(Stored records)
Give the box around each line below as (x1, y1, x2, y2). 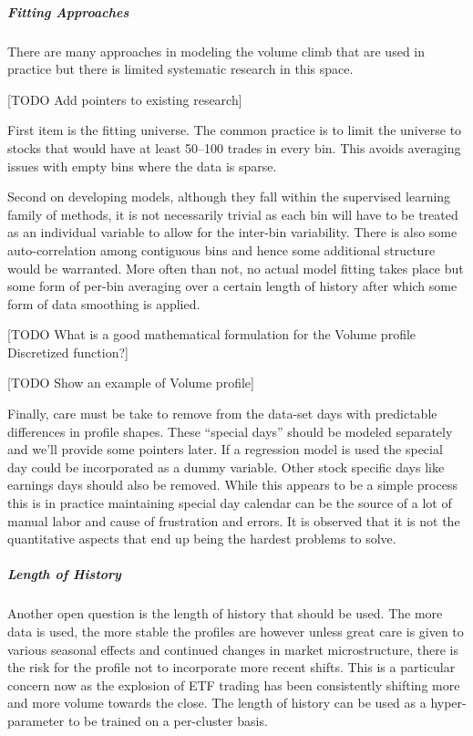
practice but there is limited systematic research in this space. (7, 59, 354, 78)
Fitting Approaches (7, 2, 129, 21)
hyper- (430, 693, 467, 712)
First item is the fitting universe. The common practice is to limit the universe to (7, 120, 462, 140)
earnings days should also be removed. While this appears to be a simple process (7, 475, 458, 494)
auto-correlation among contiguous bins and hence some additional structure (7, 240, 436, 259)
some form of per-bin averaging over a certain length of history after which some (7, 276, 458, 295)
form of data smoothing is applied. (7, 294, 201, 313)
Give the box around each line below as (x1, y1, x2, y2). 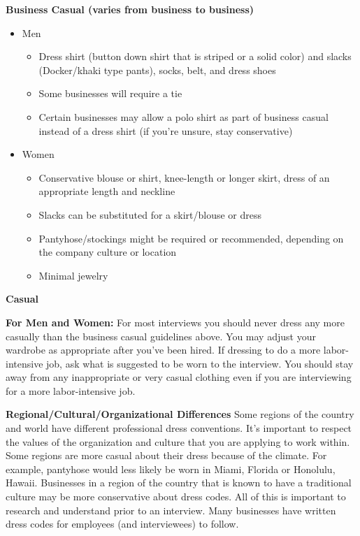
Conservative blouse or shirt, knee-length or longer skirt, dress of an (38, 170, 330, 184)
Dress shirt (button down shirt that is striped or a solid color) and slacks (38, 49, 352, 64)
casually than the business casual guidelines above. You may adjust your (6, 328, 316, 343)
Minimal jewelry (38, 268, 108, 282)
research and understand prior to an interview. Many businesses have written (6, 502, 336, 517)
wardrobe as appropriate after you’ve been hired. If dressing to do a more (6, 342, 321, 357)
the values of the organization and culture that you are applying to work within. (6, 434, 350, 449)
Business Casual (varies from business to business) (6, 2, 254, 16)
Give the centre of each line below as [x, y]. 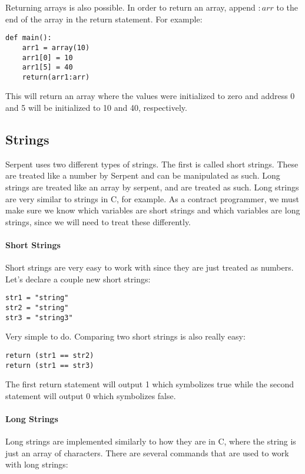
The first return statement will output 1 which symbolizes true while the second [150, 384]
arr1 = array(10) [56, 47]
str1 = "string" [37, 298]
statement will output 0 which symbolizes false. [91, 395]
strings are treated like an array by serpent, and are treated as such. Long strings [152, 187]
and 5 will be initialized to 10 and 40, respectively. [96, 108]
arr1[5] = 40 [47, 68]
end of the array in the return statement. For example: [104, 19]
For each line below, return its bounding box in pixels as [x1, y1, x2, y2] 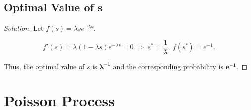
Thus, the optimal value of [4, 61, 85, 71]
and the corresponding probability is [113, 61, 223, 71]
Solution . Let [4, 23, 44, 33]
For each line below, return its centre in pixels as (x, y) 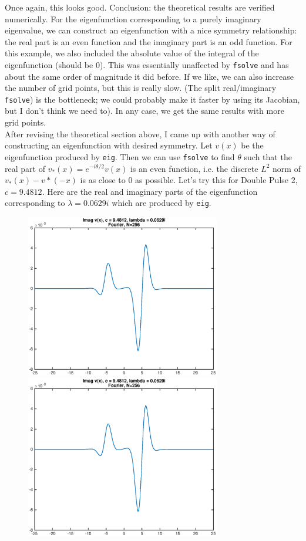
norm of (287, 168)
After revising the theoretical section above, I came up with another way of (140, 133)
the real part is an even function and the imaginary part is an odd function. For (149, 41)
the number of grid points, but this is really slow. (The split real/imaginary (141, 88)
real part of (25, 168)
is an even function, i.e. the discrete (194, 168)
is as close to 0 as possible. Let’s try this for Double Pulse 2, (189, 180)
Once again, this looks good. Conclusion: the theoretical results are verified (140, 7)
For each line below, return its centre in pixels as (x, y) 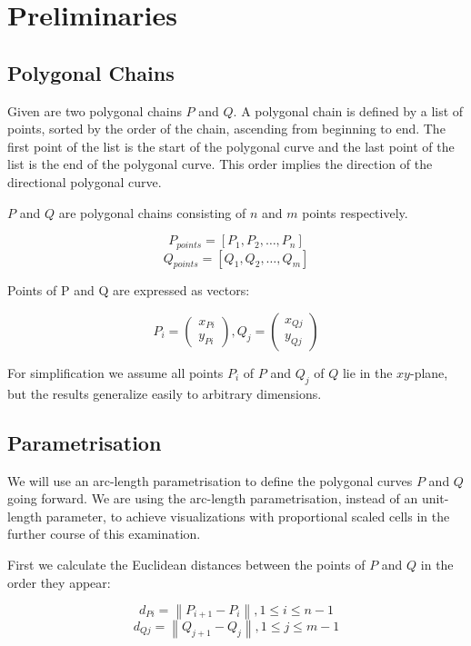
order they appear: (59, 582)
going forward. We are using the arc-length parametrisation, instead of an (213, 498)
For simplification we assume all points (115, 372)
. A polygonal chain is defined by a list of (348, 110)
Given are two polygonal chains (95, 110)
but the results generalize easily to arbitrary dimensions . (165, 393)
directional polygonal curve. (85, 181)
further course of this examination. (104, 534)
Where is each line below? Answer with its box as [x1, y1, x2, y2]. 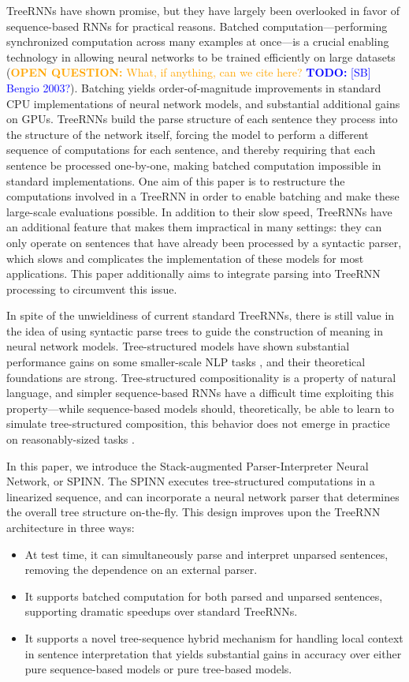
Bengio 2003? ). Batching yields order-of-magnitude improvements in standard [6, 79, 381, 96]
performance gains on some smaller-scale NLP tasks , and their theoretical [6, 354, 366, 370]
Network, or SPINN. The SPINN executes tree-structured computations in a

_WHAT THE EXERCISE ASKS_
Only the number should be given: how many lines in the entries above contain the string "points"?

_EXERCISE OUTPUT_
2